When the air conditioner operates in heating, when the condenser frosts but the defrosting condition is not achieved in a short time, or when the air conditioner operates in a low-temperature environment, namely below a certain temperature, the air conditioner does not defrost or only defrost for a long time, at the moment, because the condenser frosts thickly, the heat exchange effect of the condenser is poor, and people feel uncomfortable. For the prior art, a defrosting sensor is generally adopted for control, and when the defrosting sensor reaches a specified temperature value, the machine enters defrosting. At present, the longest defrosting time is fixed in a plurality of defrosting logics of the air conditioner, but under partial low-temperature working conditions, because the frosting time of a condenser is long, frost cannot be completely removed within the longest defrosting time, and the frost is accumulated more and more due to the long time, so that the using effect and the comfort of the air conditioner are influenced.

Disclosure of Invention

The invention aims to provide an air conditioner heating and defrosting method and an air conditioner using the same, so that a condenser can be defrosted cleanly when frosting is thick during long-time operation, and the comfort is improved.

Specifically, the invention is realized by the following technical scheme:

an air conditioner comprises an indoor unit and an outdoor unit, wherein the indoor unit comprises an indoor heat exchanger and an indoor fan; the outdoor unit comprises a compressor, a silencer, a four-way valve, a condenser, an outdoor fan, a throttling mechanism, a condenser coil temperature sensor and an outdoor unit controller, wherein the condenser coil temperature sensor is used for monitoring the temperature of a condenser coil in real time and transmitting the monitored temperature value to the air conditioner controller in real time; the air conditioner controller is also provided with a timer, and the timer can count time or reset under the control of the air conditioner controller.

An air conditioner heating defrosting method, using the air conditioner, the method comprising:

s1: the air conditioner heating operation is carried out for a preset time;

s2: determining the total time of the air conditioner running when the temperature value of the condenser coil is less than or equal to a first preset temperature value of the condenser coil;

s3: determining the defrosting time according to the total running time of the air conditioner, and defrosting by the air conditioner according to the defrosting time;

s4: and when the defrosting process is finished or the temperature value of the condenser coil is greater than or equal to a second preset temperature value of the condenser coil, the defrosting mode is exited.

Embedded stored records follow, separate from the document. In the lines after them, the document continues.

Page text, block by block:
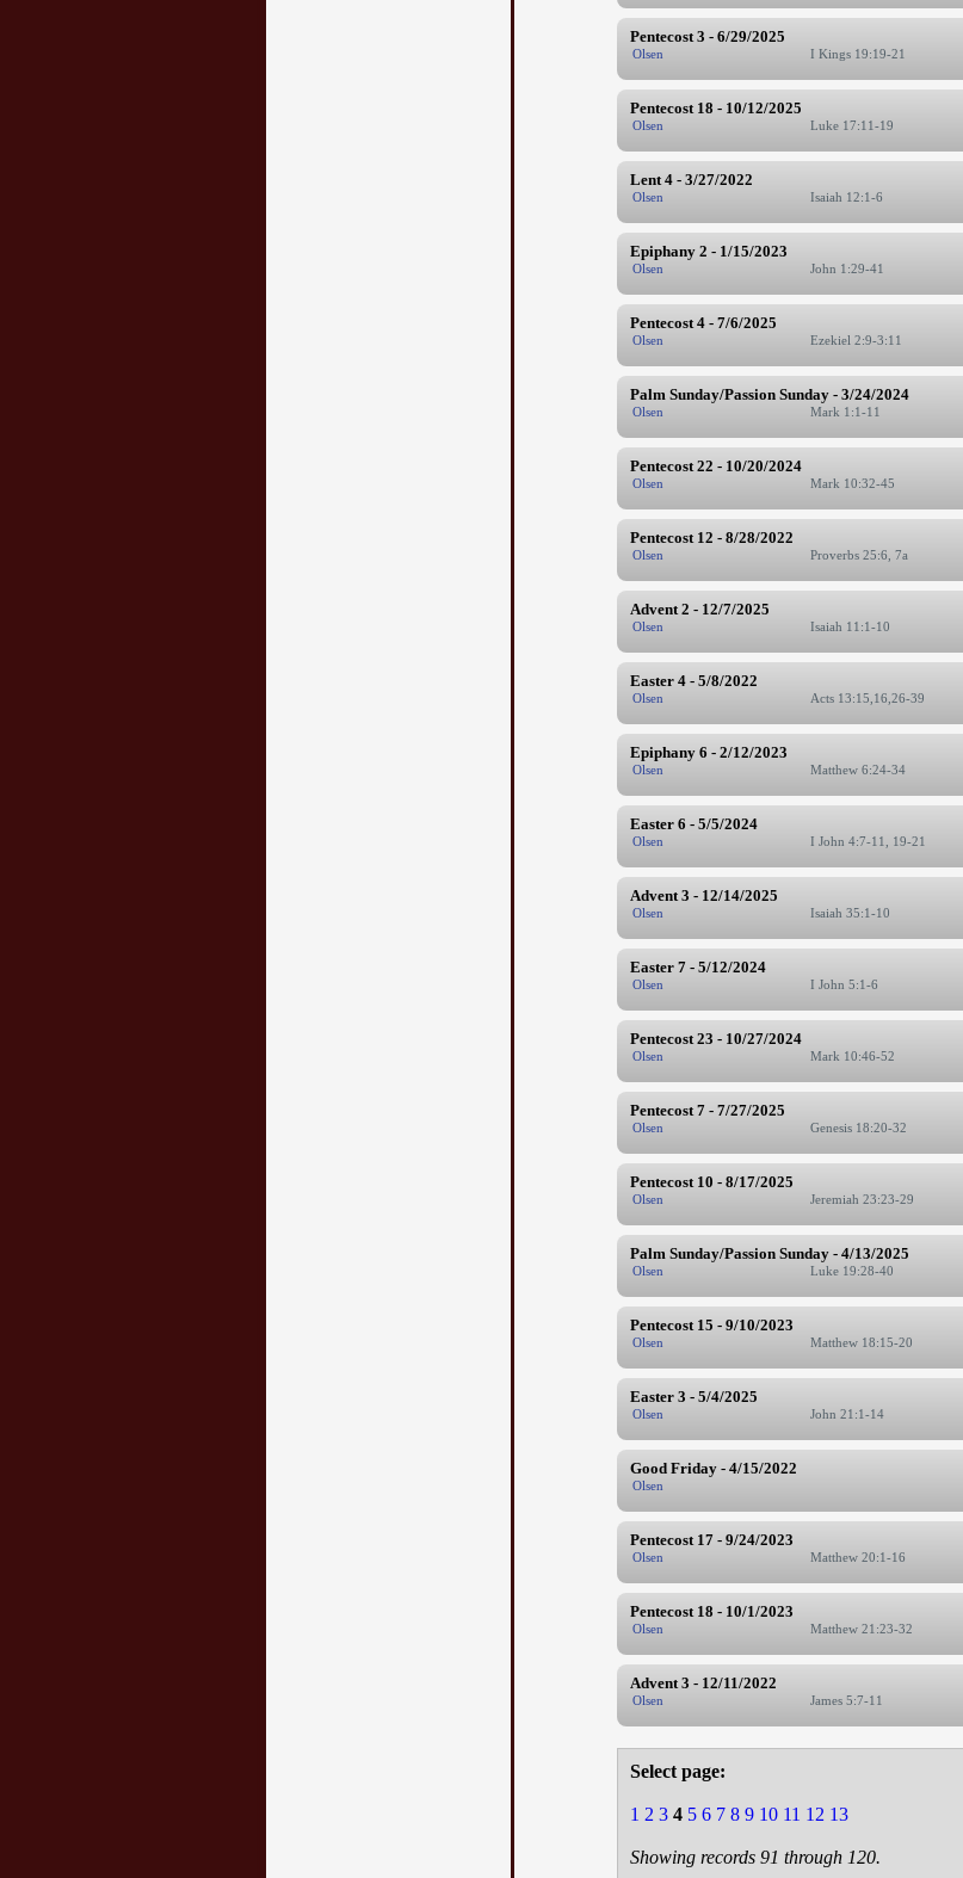
Pentecost 3 - 6/29/2025
Olsen I Kings 19:19-21
Pentecost 18 - 10/12/2025
Olsen Luke 17:11-19
Lent 4 - 3/27/2022
Olsen Isaiah 12:1-6
Epiphany 2 - 1/15/2023
Olsen John 1:29-41
Pentecost 4 - 7/6/2025
Olsen Ezekiel 2:9-3:11
Palm Sunday/Passion Sunday - 3/24/2024
Olsen Mark 1:1-11
Pentecost 22 - 10/20/2024
Olsen Mark 10:32-45
Pentecost 12 - 8/28/2022
Olsen Proverbs 25:6, 7a
Advent 2 - 12/7/2025
Olsen Isaiah 11:1-10
Easter 4 - 5/8/2022
Olsen Acts 13:15,16,26-39
Epiphany 6 - 2/12/2023
Olsen Matthew 6:24-34
Easter 6 - 5/5/2024
Olsen I John 4:7-11, 19-21
Advent 3 - 12/14/2025
Olsen Isaiah 35:1-10
Easter 7 - 5/12/2024
Olsen I John 5:1-6
Pentecost 23 - 10/27/2024
Olsen Mark 10:46-52
Pentecost 7 - 7/27/2025
Olsen Genesis 18:20-32
Pentecost 10 - 8/17/2025
Olsen Jeremiah 23:23-29
Palm Sunday/Passion Sunday - 4/13/2025
Olsen Luke 19:28-40
Pentecost 15 - 9/10/2023
Olsen Matthew 18:15-20
Easter 3 - 5/4/2025
Olsen John 21:1-14
Good Friday - 4/15/2022
Olsen
Pentecost 17 - 9/24/2023
Olsen Matthew 20:1-16
Pentecost 18 - 10/1/2023
Olsen Matthew 21:23-32
Advent 3 - 12/11/2022
Olsen James 5:7-11
Select page:
1 2 3 4 5 6 7 8 9 10 11 12 13
Showing records 91 through 120.

Preferably, the S1 includes:

s11: starting the air conditioner for heating operation, and starting a timer for timing;

s12: and judging whether the timing time of the timer is greater than the preset time, if so, executing S2, and if not, continuing executing S12.

Preferably, the S2 includes:

s21: judging whether the temperature value of the condenser coil is smaller than or equal to a first preset temperature value of the condenser coil, if so, executing S22, otherwise, continuing to execute S21, and continuing to count time by the timer;

s22: the timer stops timing and saves the currently recorded time value.

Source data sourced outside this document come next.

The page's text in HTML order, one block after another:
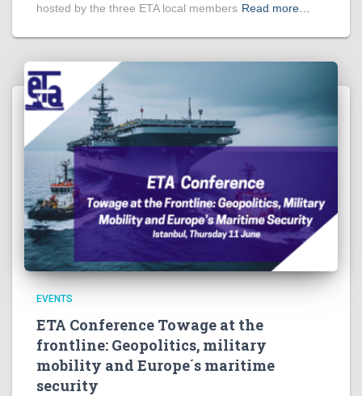
hosted by the three ETA local members Read more…
EVENTS
ETA Conference Towage at the
frontline: Geopolitics, military
mobility and Europe´s maritime
security
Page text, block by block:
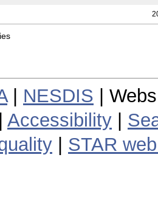
| NESDIS |
Accessibility
STAR
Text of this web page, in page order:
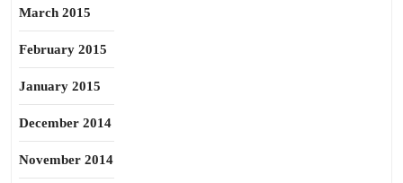
March 2015
February 2015
January 2015
December 2014
November 2014
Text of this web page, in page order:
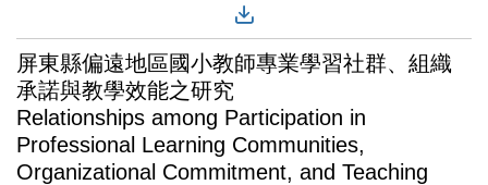
屏東縣偏遠地區國小教師專業學習社群、組織
承諾與教學效能之研究
Relationships among Participation in
Professional Learning Communities,
Organizational Commitment, and Teaching
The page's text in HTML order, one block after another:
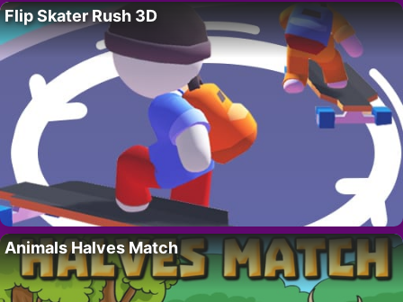
Flip Skater Rush 3D
Animals Halves Match
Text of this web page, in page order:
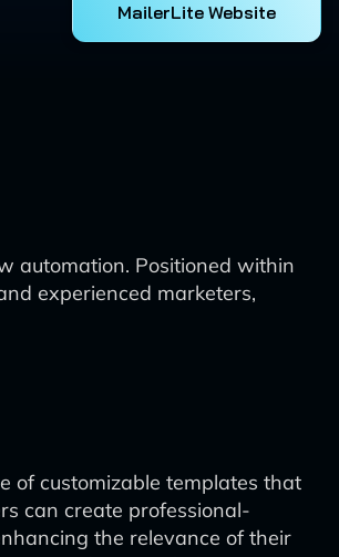
MailerLite Website
automation. Positioned within
experienced marketers,
of customizable templates that
can create professional-
the relevance of their
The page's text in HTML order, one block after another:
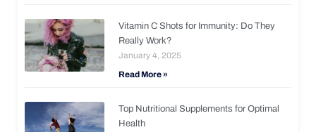
Vitamin C Shots for Immunity: Do They
Really Work?
January 4, 2025
Read More »
Top Nutritional Supplements for Optimal
Health

Preferably, the S3 includes:

s31: the air conditioner controller reads the time value saved by the timer;

s32: resetting the timer;

s33: the air conditioner controller determines the defrosting time length according to the time value;

s34: the air conditioner enters a defrost mode.

Preferably, the S4 includes:

s41: the timer starts to time;

s42: judging whether the time value accumulated by the timer reaches the defrosting time length, if so, executing S43, and if not, continuing executing S42;

s43: the defrost mode is exited.

Preferably, in step S42, when the determination result is negative, the method further includes:

s421: and judging whether the temperature of the condenser coil is greater than or equal to a second preset temperature value of the condenser coil, if so, executing S43, and if not, executing S42.

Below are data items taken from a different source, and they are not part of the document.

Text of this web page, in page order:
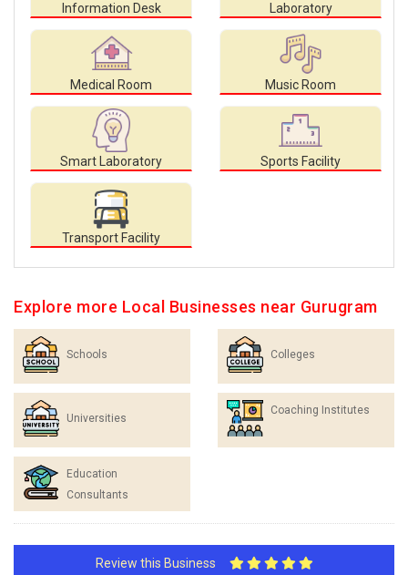
Information Desk Laboratory
Medical Room Music Room
Smart Laboratory Sports Facility
Transport Facility
Explore more Local Businesses near Gurugram
Schools Colleges
Universities
Coaching Institutes
Education
Consultants
Review this Business
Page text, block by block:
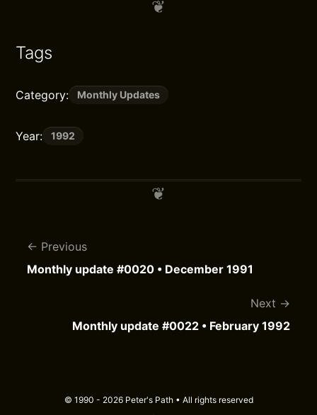
Tags
Category: Monthly Updates
Year: 1992
Previous
Monthly update #0020 • December 1991
Next
Monthly update #0022 • February 1992
© 1990 - 2026 Peter's Path • All rights reserved

Preferably, the preset time range is 40-180 min; the temperature value of the first preset condenser coil is in the range of 0 to-10 ℃; the range of the second preset condenser coil temperature value is 0-12 ℃.

Preferably, the defrosting time period can be calculated by a formula

B＝A*L(0<L＜1)

And determining, wherein B is defrosting time duration, A is air-conditioning heating time duration, and L is a preset proportionality constant.

An air conditioner using the air conditioner heating and defrosting method as set forth in any one of the above.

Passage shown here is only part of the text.